Ok, then yes, you're teacher is crazy. I know none of our teachers enjoyed killing the fish. Just don't assume that all teachers are like this one. Most only kill a few off. This teacher just seems to be slightly off-kilter.


----------



## akangelfood (Jun 26, 2008)

I'd also like to mention that I've never been confrontational or disrespectful to a teacher. A friend of mine teaches third grade, and frankly I have a lot of respect for what they do. I haven't mentioned this concern to my son, nor do I plan to. Generally, even if I do not agree with a teacher, I do respect their choices and I make that very clear to my children. This post was more of an opportunity to vent than anything else. My plan is to wait, and if my son does become involved in this project, I'll be right by his side. I won't say a word initially.

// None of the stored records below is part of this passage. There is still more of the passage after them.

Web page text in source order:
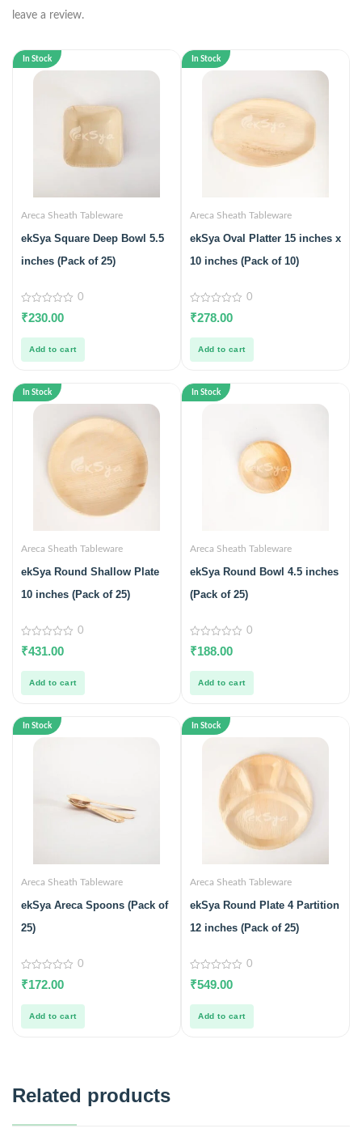
leave a review.
In Stock
Areca Sheath Tableware
ekSya Square Deep Bowl 5.5
inches (Pack of 25)
0
out
5
0
₹230.00
Add to cart
In Stock
Areca Sheath Tableware
ekSya Oval Platter 15 inches x
10 inches (Pack of 10)
0
out
5
0
₹278.00
Add to cart
In Stock
Areca Sheath Tableware
ekSya Round Shallow Plate
10 inches (Pack of 25)
0
out
5
0
₹431.00
Add to cart
In Stock
Areca Sheath Tableware
ekSya Round Bowl 4.5 inches
(Pack of 25)
0
out
5
0
₹188.00
Add to cart
In Stock
Areca Sheath Tableware
ekSya Areca Spoons (Pack of
25)
0
out
5
0
₹172.00
Add to cart
In Stock
Areca Sheath Tableware
ekSya Round Plate 4 Partition
12 inches (Pack of 25)
0
out
5
0
₹549.00
Add to cart
Related products
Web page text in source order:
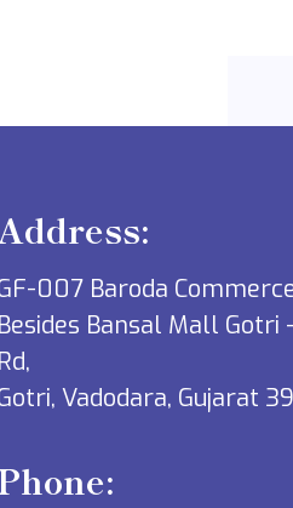
Address:
007 Baroda
Besides Bansal Mall Gotri
Rd,
Vadodara, Gujarat
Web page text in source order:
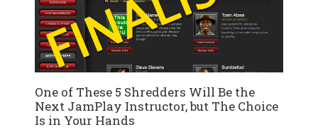
One of These 5 Shredders Will Be the
Next JamPlay Instructor, but The Choice
Is in Your Hands
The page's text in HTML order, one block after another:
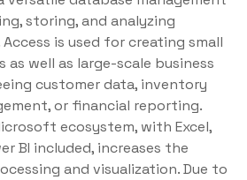
storing, and analyzing
is used for creating small
well as large-scale business
customer data, inventory
or financial reporting.
ecosystem, with Excel,
BI included, increases the
and visualization. Due to
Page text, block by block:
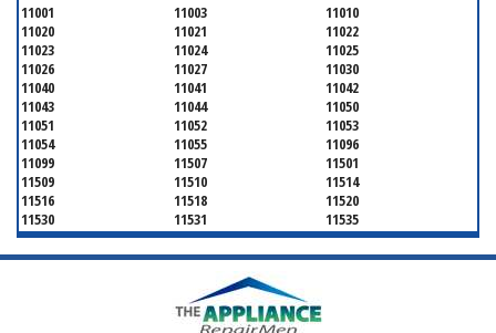
11001 11003
11010
11020
11021
11022
11023
11024
11025
11026
11027
11030
11040
11041
11042
11043
11044
11050
11051
11052
11053
11054
11055
11096
11099
11507
11501
11509
11510
11514
11516
11518
11520
11530
11531
11535
11536
11542
11545
11547
11548
11549
11554
11557
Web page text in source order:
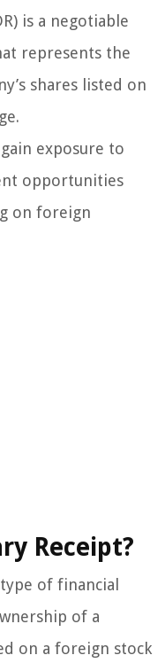
is a negotiable
represents the
shares listed on
exposure to
opportunities
on foreign
Receipt?
of financial
of a
on a foreign stock
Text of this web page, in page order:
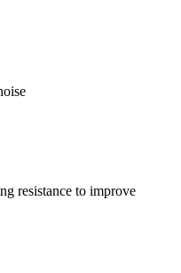
resistance to improve
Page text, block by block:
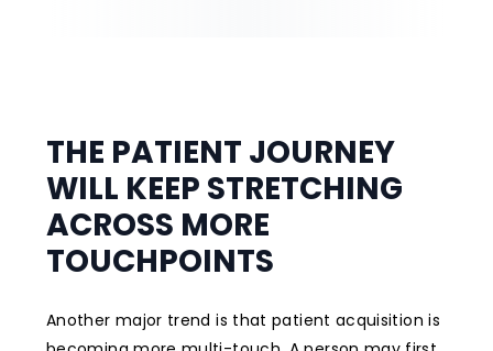
THE PATIENT JOURNEY
WILL KEEP STRETCHING
ACROSS MORE
TOUCHPOINTS
Another major trend is that patient acquisition is
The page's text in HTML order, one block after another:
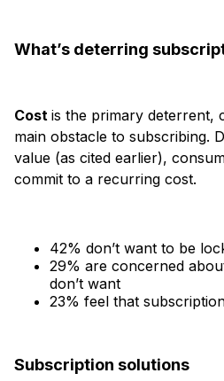
What’s deterring
Cost is the primary deterrent,
main obstacle to subscribing.
value (as cited earlier),
commit to a recurring cost.
42% don’t want to be
29% are concerned
don’t want
23% feel that
Subscription solutions
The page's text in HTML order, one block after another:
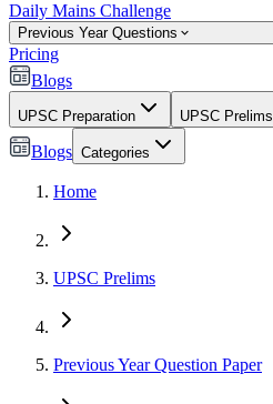
Daily Mains Challenge
Previous Year Questions
Pricing
Blogs
UPSC Preparation UPSC Prelims
Blogs Categories
Home
UPSC Prelims
Previous Year Question Paper
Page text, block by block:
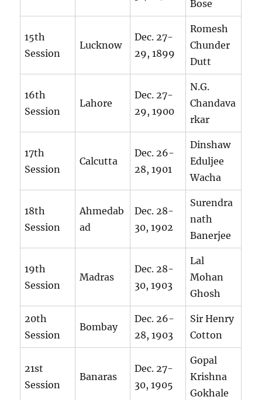
Bose
15th
Session
Lucknow
Dec. 27-
29, 1899
Romesh
Chunder
Dutt
16th
Session
Lahore
Dec. 27-
29, 1900
N.G.
Chandava
rkar
17th
Session
Calcutta
Dec. 26-
28, 1901
Dinshaw
Eduljee
Wacha
18th
Session
Ahmedab
ad
Dec. 28-
30, 1902
Surendra
nath
Banerjee
19th
Session
Madras
Dec. 28-
30, 1903
Lal
Mohan
Ghosh
20th
Session
Bombay
Dec. 26-
28, 1903
Sir Henry
Cotton
21st
Session
Banaras
Dec. 27-
30, 1905
Gopal
Krishna
Gokhale
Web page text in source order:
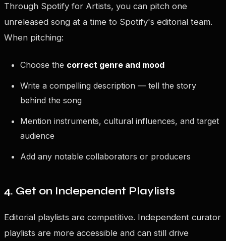
Through Spotify for Artists, you can pitch one
unreleased song at a time to Spotify's editorial team.
When pitching:
Choose the correct genre and mood
Write a compelling description — tell the story
behind the song
Mention instruments, cultural influences, and target
audience
Add any notable collaborators or producers
4. Get on Independent Playlists
Editorial playlists are competitive. Independent curator
playlists are more accessible and can still drive
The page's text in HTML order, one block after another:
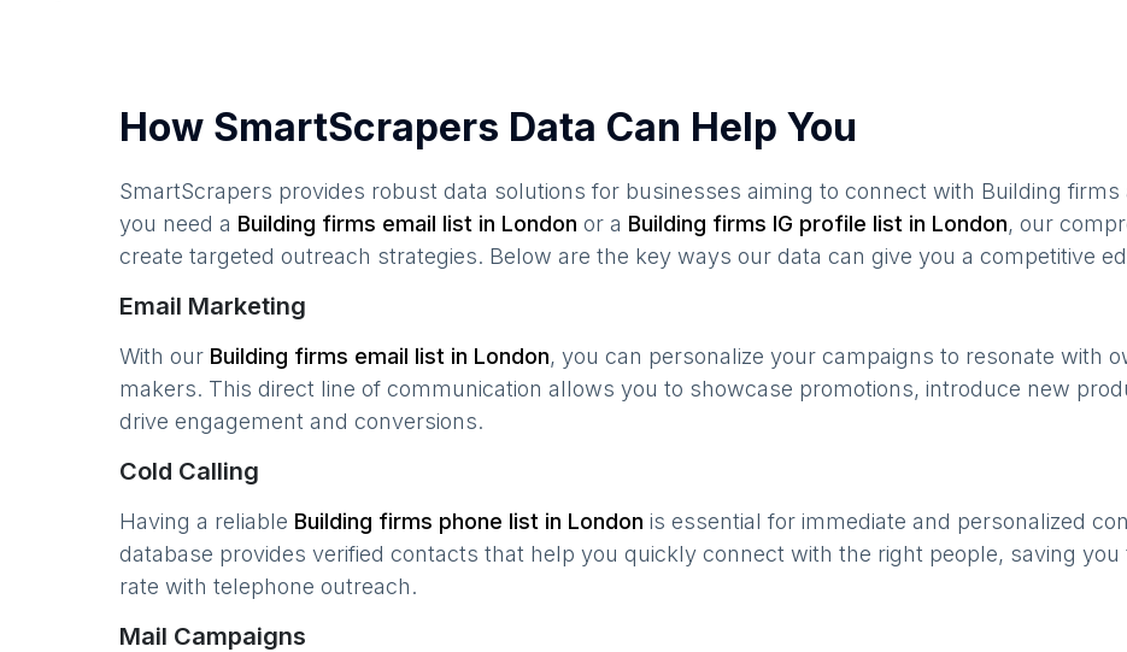
How SmartScrapers Data Can Help You
SmartScrapers provides robust data solutions for businesses aiming to connect with Building firms
you need a Building firms email list in London or a Building firms IG profile list in London, our
create targeted outreach strategies. Below are the key ways our data can give you a competitive
Email Marketing
With our Building firms email list in London, you can personalize your campaigns to resonate with
makers. This direct line of communication allows you to showcase promotions, introduce new
drive engagement and conversions.
Cold Calling
Having a reliable Building firms phone list in London is essential for immediate and personalized
database provides verified contacts that help you quickly connect with the right people, saving
rate with telephone outreach.
Mail Campaigns
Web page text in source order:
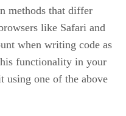
methods that differ
like Safari and
when writing code as
functionality in your
using one of the above
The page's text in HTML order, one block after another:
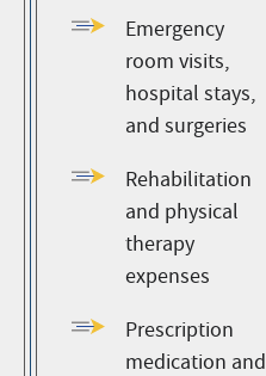
Emergency
room visits,
hospital stays,
and surgeries
Rehabilitation
and physical
therapy
expenses
Prescription
medication and
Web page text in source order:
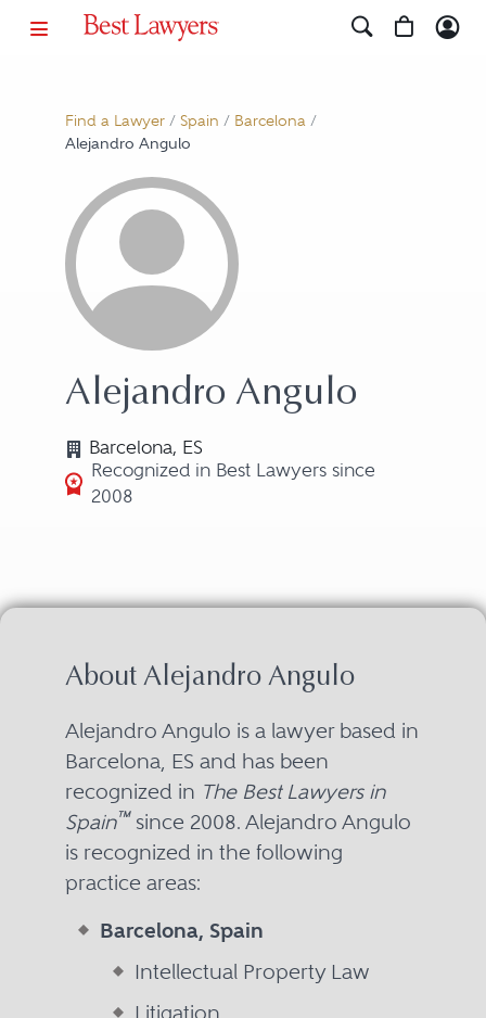
Find a Lawyer/ Spain / Barcelona/
Alejandro Angulo
Alejandro Angulo
Barcelona, ES
Recognized in Best Lawyers since
2008
About Alejandro Angulo
Alejandro Angulo is a lawyer based in
Barcelona, ES and has been
recognized in The Best Lawyers in
Spain™since 2008. Alejandro Angulo
is recognized in the following
practice areas:
Barcelona, Spain
Intellectual Property Law
Litigation

At this point I have very few details. The teacher did say that she encourages parental involvement in this experiment, and I'll certainly be there to help my son. I'd like to not intervene with the teacher or her lesson plan, but to use it as a way that I too can teach my son. Who knows, maybe he'll have the only living fish at the end of the year


----------



## COM (Mar 15, 2008)

I didn't mean to suggest that you had gotten confrontational with the teacher. I apologize if that was implied or perceived in my post.


----------



## akangelfood (Jun 26, 2008)

Nope COM, no worries  I saw it mentioned by a few folks that I should avoid letting it come to that. I was only clarifying my general stance and outlining how I do plan on addressing it if my son becomes involved. I'm a pretty level-headed lady.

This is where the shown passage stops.